The desirable characteristics of a membrane for delivering LECs are that it provides secure attachment for the cells and supports their proliferation and migration. Additionally, it must be as low risk for clinical use as possible, i.e. ideally it must be sterilised using an acceptable sterilisation methodology. It must be capable of being fixed to the eye post culture with cells and for it to be successful it needs to degrade within a few weeks leaving LECs securely attached to the underlying cornea without eliciting an immune response. Thus we seek a membrane that will degrade predictably within a few weeks, support LEC attachment and subsequently deliver these cells securely attached to the cornea and which is capable of being produced, sterilised and stored reproducibly.

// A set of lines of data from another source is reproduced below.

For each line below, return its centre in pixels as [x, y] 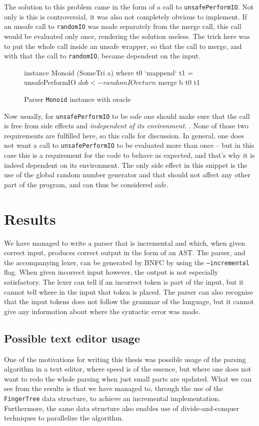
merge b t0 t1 [179, 82]
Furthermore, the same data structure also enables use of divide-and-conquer [122, 408]
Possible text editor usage [72, 338]
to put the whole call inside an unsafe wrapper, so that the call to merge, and [123, 46]
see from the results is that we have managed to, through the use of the [114, 388]
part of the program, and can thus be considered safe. [86, 184]
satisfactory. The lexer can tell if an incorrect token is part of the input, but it [124, 282]
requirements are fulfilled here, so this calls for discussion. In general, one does [124, 135]
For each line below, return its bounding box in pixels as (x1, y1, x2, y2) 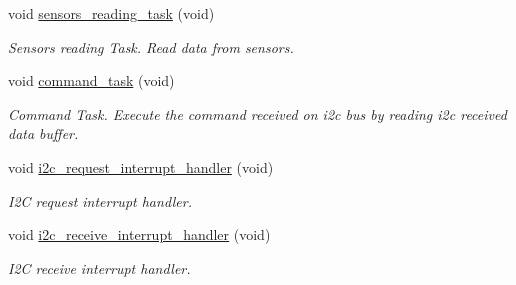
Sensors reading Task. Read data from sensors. (8, 36, 294, 57)
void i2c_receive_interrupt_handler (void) (8, 224, 271, 245)
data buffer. (8, 123, 79, 144)
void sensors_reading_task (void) (8, 3, 215, 23)
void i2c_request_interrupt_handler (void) (8, 156, 274, 177)
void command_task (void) (8, 70, 175, 91)
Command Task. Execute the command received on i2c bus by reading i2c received (8, 103, 507, 124)
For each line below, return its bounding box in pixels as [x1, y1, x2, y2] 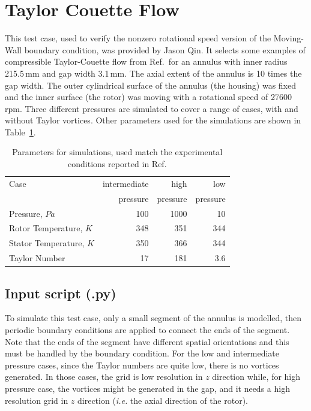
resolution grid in [5, 394, 68, 406]
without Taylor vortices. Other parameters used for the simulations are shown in [5, 114, 301, 126]
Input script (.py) [5, 283, 116, 302]
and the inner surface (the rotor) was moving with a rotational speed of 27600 [5, 90, 292, 103]
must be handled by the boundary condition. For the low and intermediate [5, 347, 280, 359]
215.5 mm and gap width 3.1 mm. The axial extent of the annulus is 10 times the [5, 67, 302, 79]
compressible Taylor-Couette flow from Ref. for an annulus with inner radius [5, 55, 288, 68]
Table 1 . [5, 125, 36, 138]
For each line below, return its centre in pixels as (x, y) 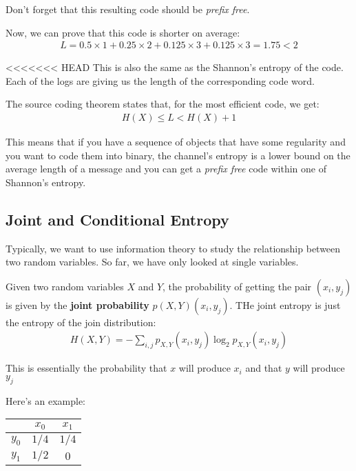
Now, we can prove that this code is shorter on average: (123, 32)
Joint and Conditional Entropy (117, 219)
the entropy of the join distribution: (81, 322)
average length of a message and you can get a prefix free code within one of (166, 169)
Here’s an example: (45, 400)
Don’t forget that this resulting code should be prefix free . (128, 9)
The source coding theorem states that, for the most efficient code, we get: (163, 104)
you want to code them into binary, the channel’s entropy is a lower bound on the (178, 155)
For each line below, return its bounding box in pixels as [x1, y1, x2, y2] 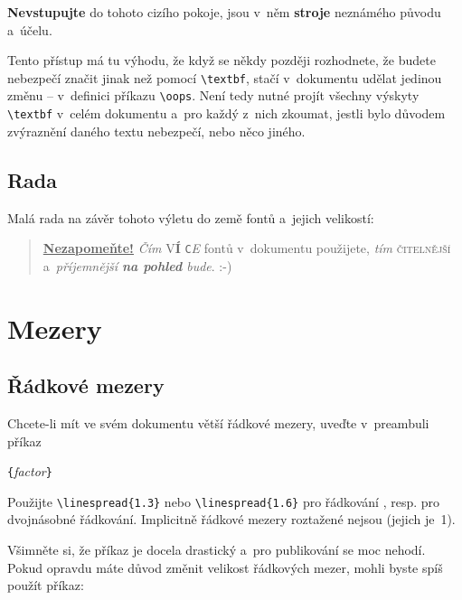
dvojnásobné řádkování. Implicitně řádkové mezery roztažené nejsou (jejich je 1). [7, 510, 456, 529]
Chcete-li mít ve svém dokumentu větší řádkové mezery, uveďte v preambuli [7, 413, 429, 432]
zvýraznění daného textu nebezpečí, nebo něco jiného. [7, 121, 306, 140]
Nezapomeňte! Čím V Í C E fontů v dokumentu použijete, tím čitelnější [42, 239, 451, 258]
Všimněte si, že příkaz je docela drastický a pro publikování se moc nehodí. [7, 540, 426, 559]
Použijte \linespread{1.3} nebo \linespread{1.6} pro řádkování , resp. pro [7, 492, 440, 511]
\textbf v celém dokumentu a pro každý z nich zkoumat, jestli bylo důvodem [7, 104, 446, 123]
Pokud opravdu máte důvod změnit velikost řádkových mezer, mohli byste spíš [7, 558, 443, 577]
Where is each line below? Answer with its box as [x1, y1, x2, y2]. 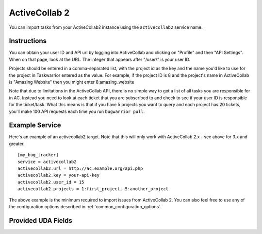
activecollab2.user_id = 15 [17, 179, 84, 185]
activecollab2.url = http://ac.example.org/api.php [17, 166, 143, 171]
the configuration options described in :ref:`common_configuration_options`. [9, 204, 162, 209]
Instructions [9, 37, 47, 45]
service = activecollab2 [17, 159, 77, 164]
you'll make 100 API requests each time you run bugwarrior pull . [9, 108, 145, 114]
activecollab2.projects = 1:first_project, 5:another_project [17, 186, 169, 192]
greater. [9, 141, 25, 146]
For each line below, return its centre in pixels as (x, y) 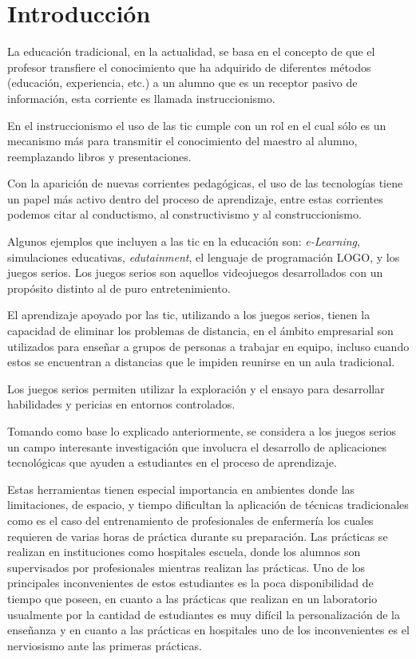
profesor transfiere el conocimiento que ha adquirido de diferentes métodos (189, 67)
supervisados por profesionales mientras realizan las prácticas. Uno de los (186, 567)
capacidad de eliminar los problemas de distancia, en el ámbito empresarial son (200, 331)
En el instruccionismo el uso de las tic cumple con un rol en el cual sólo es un (197, 125)
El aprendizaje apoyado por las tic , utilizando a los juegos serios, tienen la (189, 315)
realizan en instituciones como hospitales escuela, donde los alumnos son (184, 552)
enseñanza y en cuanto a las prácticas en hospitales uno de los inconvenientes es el (208, 630)
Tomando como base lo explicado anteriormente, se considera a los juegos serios (202, 431)
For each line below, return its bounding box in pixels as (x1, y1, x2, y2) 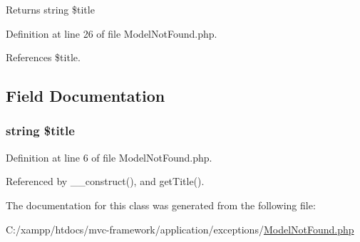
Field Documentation (6, 85, 165, 107)
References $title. (6, 50, 81, 65)
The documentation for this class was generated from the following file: (6, 197, 316, 212)
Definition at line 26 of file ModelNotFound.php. (6, 26, 217, 41)
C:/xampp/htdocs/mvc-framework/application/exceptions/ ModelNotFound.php (6, 221, 354, 236)
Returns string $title (6, 2, 95, 16)
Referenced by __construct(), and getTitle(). (6, 174, 205, 189)
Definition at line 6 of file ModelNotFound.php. (6, 149, 212, 164)
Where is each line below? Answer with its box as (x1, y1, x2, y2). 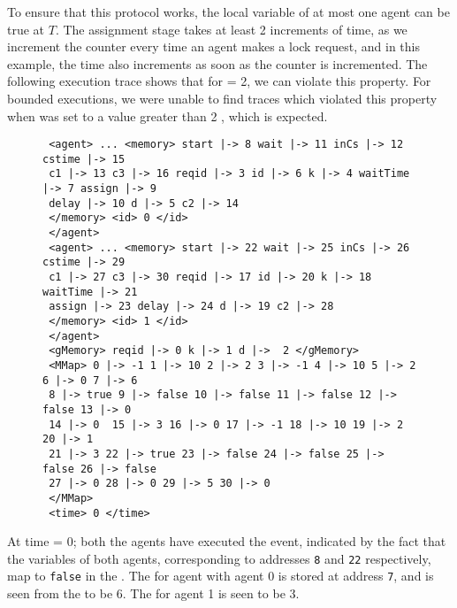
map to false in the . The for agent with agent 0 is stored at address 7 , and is (7, 566, 434, 585)
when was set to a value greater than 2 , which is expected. (7, 106, 328, 125)
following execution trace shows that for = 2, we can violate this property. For (7, 72, 431, 90)
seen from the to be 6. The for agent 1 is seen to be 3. (7, 584, 300, 603)
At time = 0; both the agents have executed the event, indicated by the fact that (7, 532, 446, 550)
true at (7, 19, 45, 38)
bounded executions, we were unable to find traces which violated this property (7, 89, 438, 107)
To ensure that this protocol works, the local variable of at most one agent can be (7, 3, 450, 20)

We selected poly(d,l-lactide-co-glycolide) (PLGA) for this purpose because it is biodegradable and non-cytotoxic, FDA approved and has been used for many years in products such as dissolvable sutures [17]. Such sutures are currently used in ocular surgeries and by varying the ratio of lactide to glycolide it is also possible to predict the degradation rates of these membranes in vivo [18].

In this study we examined the ability of these synthetic membranes to support the growth of isolated LECs, both in the presence and absence of feeder cells, and also its ability to support outgrowth of LEC from intact limbal tissue explants placed directly on the membranes. We looked at the rate of breakdown of the membranes with and without cells in vitro. We confirmed that both isolated cells and cells outgrown from limbal explants would transfer from these membranes as they broke down onto an ex vivo rabbit cornea model. Finally, we looked at the impact of γ-irradiation on the physical characteristics of the membrane and its breakdown in the presence of cells and also the ability of these membranes to be stored in the presence of desiccant for long term storage.